The workflow is opt-in (modelforge.workflow.enabled, default false): off, every write is stored released, so current_version is always the released version (status quo); on, writes start as draft. See Stage workflow (M3).

Dependency graph & cache

The durable source of dependency edges is artifact_reference. Two in-memory indexes serve runtime queries and are rebuilt from PostgreSQL on startup (on ApplicationReadyEvent, after Flyway has migrated):

  • DependencyGraphService — a version-precise graph whose nodes are versioned URNs and whose edges are kept verbatim (pinned or :latest); rebuilt from each artifact's current version on startup. It serves dependencies, dependents, impact and transitive queries — reporting concrete versioned IDs (a logical or :latest query resolves to the current version) — and tolerates cycles.
  • ModelStore — the DataSet read cache, reloaded from the registry.

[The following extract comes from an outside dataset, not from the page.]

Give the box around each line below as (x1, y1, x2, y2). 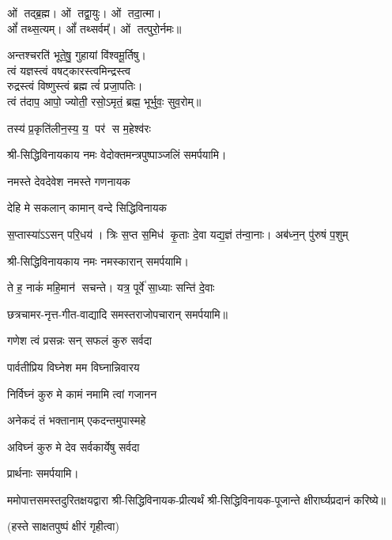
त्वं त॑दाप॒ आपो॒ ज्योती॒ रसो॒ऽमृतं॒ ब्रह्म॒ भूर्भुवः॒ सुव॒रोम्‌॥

Both survive a restart because the data lives in PostgreSQL.

Service boundary

The single seam between the domain services and storage is the ArtifactRegistryClient interface. Exactly one implementation is wired:

  • PostgresArtifactRegistryClient — active when a datasource is configured.
  • NoopArtifactRegistryClient — degraded Null-Object when no datasource is configured (model-forge.registry.backend other than postgres, or no datasource): reads return empty, writes return HTTP 503.

Domain behaviour (validation, URN creation, reference extraction, graph rebuild, dereferenced/bundled views, DataSet resolution) stays in the services.

Implementation notes

  • Access: a thin JdbcClient repository layer; jsonb is written with cast(:json as jsonb) and read back as text. No JPA/Hibernate.
  • Migrations: plain-SQL Flyway migrations under db/migration.
  • Search: scalar metadata (URN, name, title, description, type) first; a GIN index on content_jsonb is available for payload-level queries.
  • Tests: Testcontainers-PostgreSQL integration tests (*IT, run in the postgres-it CI job) exercise store/fetch/list/version/delete for every type, backend SemVer, content-hash idempotency, XSD import + namespace lookup, the full cyclic graph, transactional rollback, DataSet resolution, the dependency queries, pipeline publication, format-agnostic identity (:xsd: rejection, formatsOf, a per-version format change), cross-format links via a CORE-URN xs:import namespace, and durability across a Model Management and PostgreSQL restart.